* Data provided:
━━━━━━━━━━━━━━━━━━━━━━━━━━━━━━

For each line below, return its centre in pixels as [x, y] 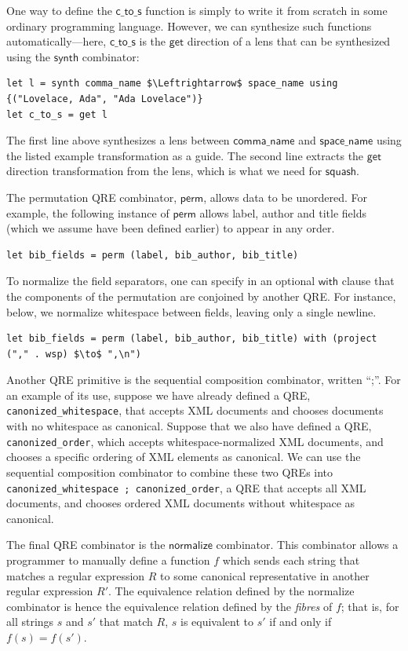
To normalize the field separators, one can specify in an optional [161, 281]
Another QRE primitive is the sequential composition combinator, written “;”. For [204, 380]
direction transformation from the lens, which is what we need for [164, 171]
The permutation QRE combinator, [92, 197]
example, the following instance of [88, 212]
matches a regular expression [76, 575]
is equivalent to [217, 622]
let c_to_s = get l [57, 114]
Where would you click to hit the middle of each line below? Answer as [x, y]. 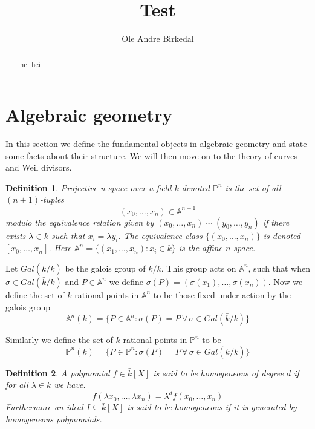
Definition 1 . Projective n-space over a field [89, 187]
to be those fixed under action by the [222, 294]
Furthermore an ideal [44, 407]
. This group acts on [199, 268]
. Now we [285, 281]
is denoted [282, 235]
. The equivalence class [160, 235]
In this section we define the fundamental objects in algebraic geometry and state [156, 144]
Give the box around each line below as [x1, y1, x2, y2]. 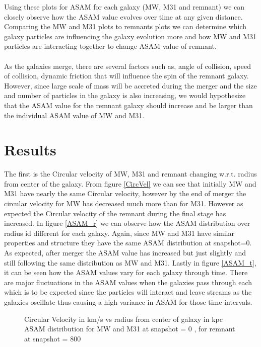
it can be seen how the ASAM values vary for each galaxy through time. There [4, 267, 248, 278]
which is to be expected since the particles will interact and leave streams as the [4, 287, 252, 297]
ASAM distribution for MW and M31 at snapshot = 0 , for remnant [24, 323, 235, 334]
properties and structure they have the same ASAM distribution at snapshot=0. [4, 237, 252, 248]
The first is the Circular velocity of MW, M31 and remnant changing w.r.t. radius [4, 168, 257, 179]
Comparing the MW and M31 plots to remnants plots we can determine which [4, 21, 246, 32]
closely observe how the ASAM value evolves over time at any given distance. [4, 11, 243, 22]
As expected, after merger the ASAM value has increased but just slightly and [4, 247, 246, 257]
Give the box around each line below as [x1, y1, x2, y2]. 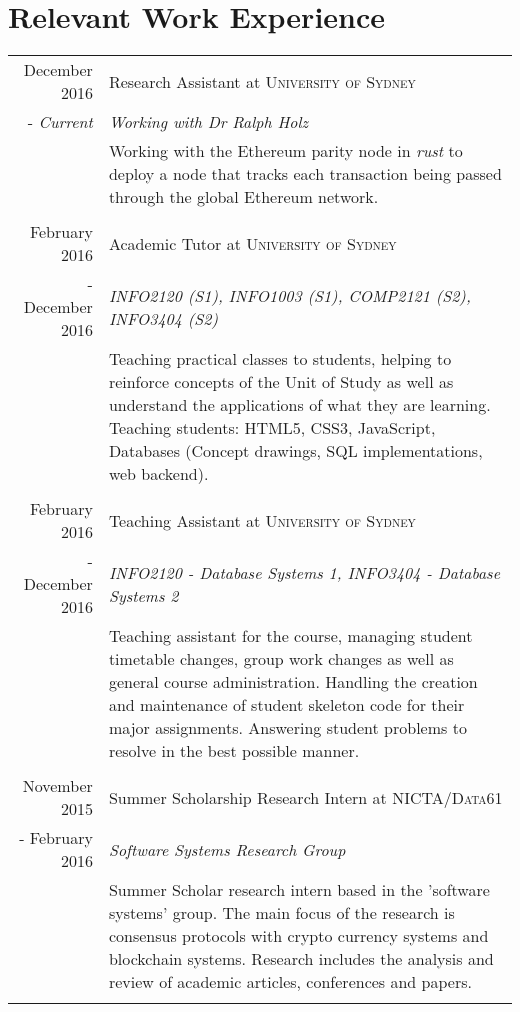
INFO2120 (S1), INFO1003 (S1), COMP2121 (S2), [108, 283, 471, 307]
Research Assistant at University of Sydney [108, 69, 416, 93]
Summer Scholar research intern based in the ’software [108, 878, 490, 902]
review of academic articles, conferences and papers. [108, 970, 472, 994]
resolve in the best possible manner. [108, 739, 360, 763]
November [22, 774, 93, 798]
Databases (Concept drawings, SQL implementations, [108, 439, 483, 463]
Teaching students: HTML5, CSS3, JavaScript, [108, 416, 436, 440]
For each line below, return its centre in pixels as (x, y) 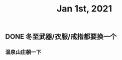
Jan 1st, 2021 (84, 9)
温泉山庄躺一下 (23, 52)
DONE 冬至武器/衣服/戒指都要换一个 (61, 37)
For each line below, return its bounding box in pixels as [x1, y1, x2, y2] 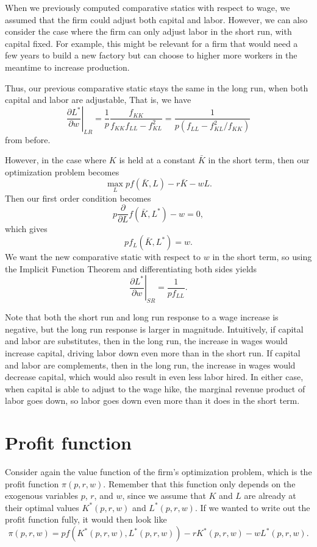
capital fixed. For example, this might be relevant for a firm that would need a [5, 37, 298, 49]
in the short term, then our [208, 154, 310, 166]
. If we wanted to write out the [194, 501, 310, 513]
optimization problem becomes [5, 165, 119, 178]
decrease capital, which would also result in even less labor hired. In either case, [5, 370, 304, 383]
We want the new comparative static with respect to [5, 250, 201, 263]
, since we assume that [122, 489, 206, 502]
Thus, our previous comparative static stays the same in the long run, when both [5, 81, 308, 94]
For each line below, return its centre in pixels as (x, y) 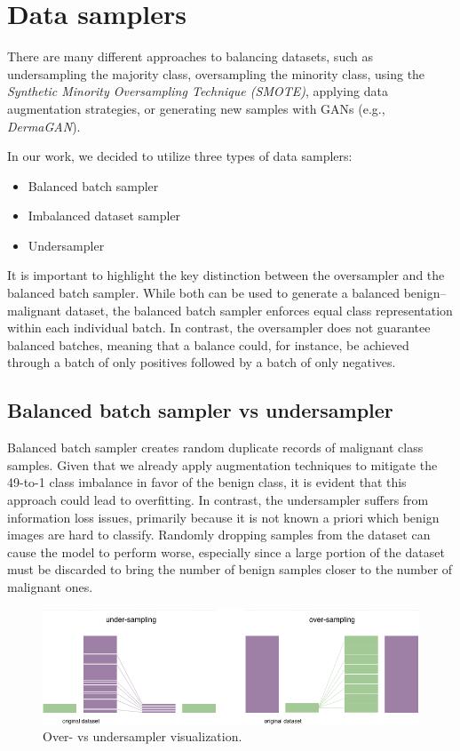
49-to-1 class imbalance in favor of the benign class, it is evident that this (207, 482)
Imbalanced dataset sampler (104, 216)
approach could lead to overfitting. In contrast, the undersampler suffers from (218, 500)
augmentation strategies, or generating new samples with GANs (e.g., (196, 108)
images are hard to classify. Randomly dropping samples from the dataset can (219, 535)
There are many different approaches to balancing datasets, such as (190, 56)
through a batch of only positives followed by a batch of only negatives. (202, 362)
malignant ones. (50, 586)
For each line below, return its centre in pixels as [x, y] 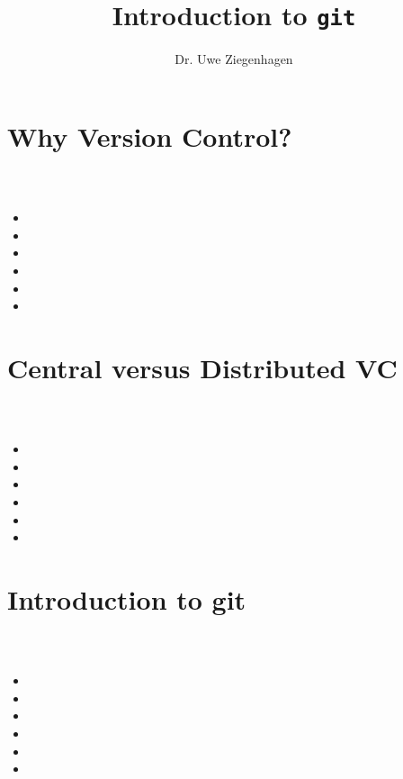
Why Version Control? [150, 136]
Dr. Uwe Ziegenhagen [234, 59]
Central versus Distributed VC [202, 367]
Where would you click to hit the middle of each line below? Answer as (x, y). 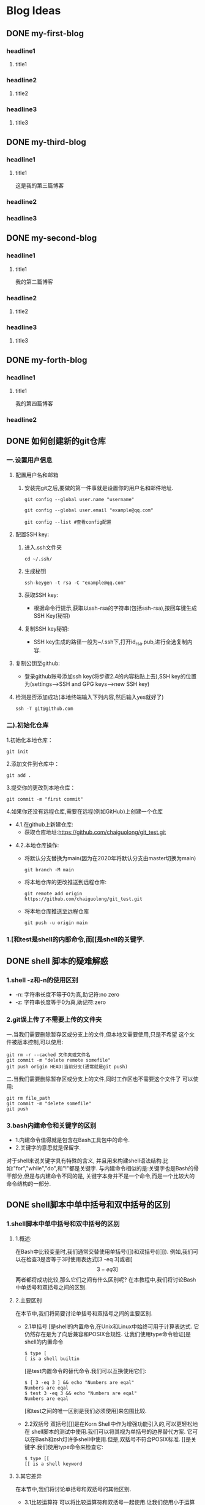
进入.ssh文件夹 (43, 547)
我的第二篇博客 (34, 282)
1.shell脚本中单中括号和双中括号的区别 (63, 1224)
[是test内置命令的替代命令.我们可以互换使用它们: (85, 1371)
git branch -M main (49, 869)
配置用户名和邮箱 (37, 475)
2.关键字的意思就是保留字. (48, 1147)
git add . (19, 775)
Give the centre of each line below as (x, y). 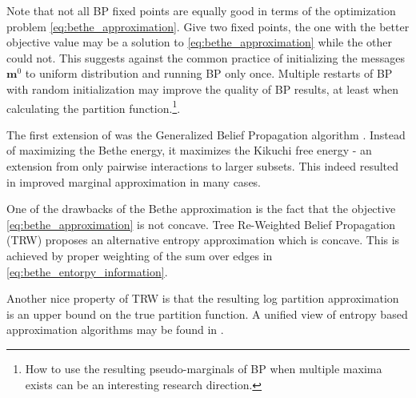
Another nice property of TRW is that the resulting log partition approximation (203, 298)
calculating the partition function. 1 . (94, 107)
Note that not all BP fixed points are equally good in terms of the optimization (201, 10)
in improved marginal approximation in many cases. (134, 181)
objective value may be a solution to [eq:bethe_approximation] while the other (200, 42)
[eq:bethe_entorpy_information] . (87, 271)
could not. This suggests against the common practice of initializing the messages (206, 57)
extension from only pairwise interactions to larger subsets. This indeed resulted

━━━━━━━━━━━━━━━━━━━━━━━━━━━━━━

* Goal of the exercise: The stretch to restate runs from the line above containing "November [22, 774, 93, 798]" through the line containing "optimization problem becomes". Copy it word for word, ends included, without pictures.

* Result of the task:
November [22, 774, 93, 798]
Databases (Concept drawings, SQL implementations, [108, 439, 483, 463]
Teaching students: HTML5, CSS3, JavaScript, [108, 416, 436, 440]
For each line below, return its centre in pixels as (x, y) 
Jan 1st, 2021 (84, 9)
温泉山庄躺一下 (23, 52)
DONE 冬至武器/衣服/戒指都要换一个 (61, 37)
For each line below, return its bounding box in pixels as [x1, y1, x2, y2] 
capital fixed. For example, this might be relevant for a firm that would need a [5, 37, 298, 49]
in the short term, then our [208, 154, 310, 166]
. If we wanted to write out the [194, 501, 310, 513]
optimization problem becomes [5, 165, 119, 178]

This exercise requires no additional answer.